# Best MTB in Portugal?



## uncangler (Apr 4, 2013)

Hi everyone. I will be vacationing in Portugal this summer for two weeks. We will be flying into Faro and staying with family there. Does anyone have recommendations on where to go to rent a MTB or information on good trails? Any advice would be very helpful.

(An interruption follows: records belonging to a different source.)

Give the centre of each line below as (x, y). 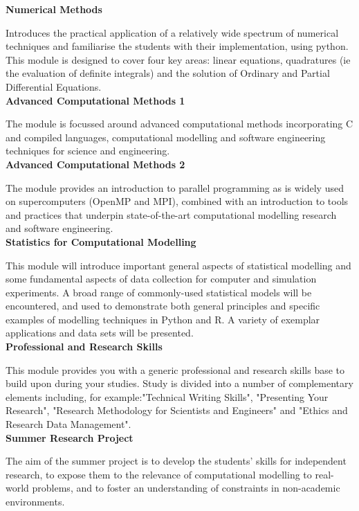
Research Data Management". (68, 424)
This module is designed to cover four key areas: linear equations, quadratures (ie (178, 59)
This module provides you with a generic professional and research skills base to (175, 369)
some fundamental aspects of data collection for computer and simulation (161, 279)
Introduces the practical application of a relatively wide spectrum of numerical (172, 32)
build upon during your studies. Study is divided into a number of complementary (179, 383)
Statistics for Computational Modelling (101, 241)
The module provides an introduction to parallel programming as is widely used (175, 187)

Cheers!


----------



## Surfas (Sep 13, 2005)

Here The Mountain Bike Adventure Lagos Algarve Portugal


----------



## Tkul (Mar 1, 2007)

Log on strava or check gpsies
Also check google since there are several uplift/guide rides
Enjoy the ride!


----------



## MrAitchGee (Aug 3, 2011)

I was in Carvoiero just at the end of April/begining of may, I booked a day out with the Mountain Bike Adventure guys in Lagos on tuesday the 30th April, luckily for me I was the only one out that day, just me and the two guides, Jim and Tim , they took me on their famous 10k shuttles at Monchique, the first run was actually 8k, the second 10k and the third was 14k , they offered me a forth run down but I had a bad crash on the third run and I was knackered and starting to make mistakes so I gave in, it was absolutely fantastic though, killer single track, fast rock gardens,carved hillside, crazy jack russel dogs and lots of lovely little drops and turns down the Portugese mountain side, the whole of the Algarve is laid out in front of you from the top, it would be amazing to take your own bike , especially if you ride FS .

I'm hoping to go back to the Algarve next year so i'll probably do it again


----------



## Tkul (Mar 1, 2007)

MrAitchGee said:


> I was in Carvoiero just at the end of April/begining of may, I booked a day out with the Mountain Bike Adventure guys in Lagos on tuesday the 30th April, luckily for me I was the only one out that day, just me and the two guides, Jim and Tim , they took me on their famous 10k shuttles at Monchique, the first run was actually 8k, the second 10k and the third was 14k , they offered me a forth run down but I had a bad crash on the third run and I was knackered and starting to make mistakes so I gave in, it was absolutely fantastic though, killer single track, fast rock gardens,carved hillside, crazy jack russel dogs and lots of lovely little drops and turns down the Portugese mountain side, the whole of the Algarve is laid out in front of you from the top, it would be amazing to take your own bike , especially if you ride FS .
> 
> I'm hoping to go back to the Algarve next year so i'll probably do it again


Next time, I suggest you try something different:

Bikepark Ponte de Lima --> You can fly through Oporto
Lousã Bike Park - this shlould start activities in the near future. I can supply some contacts if you wish transports. --> You can choose between Oporto & Lisbon.

Both these sites, are GREAT and different from each other.
If you're looking for some "normal" tourism, you can enjoy Coimbra near Lousã. Or all the other cities near Ponte Lima (OPorto, Viana do Castelo, Aveiro, Braga, Guimarães).

Enjoy!


----------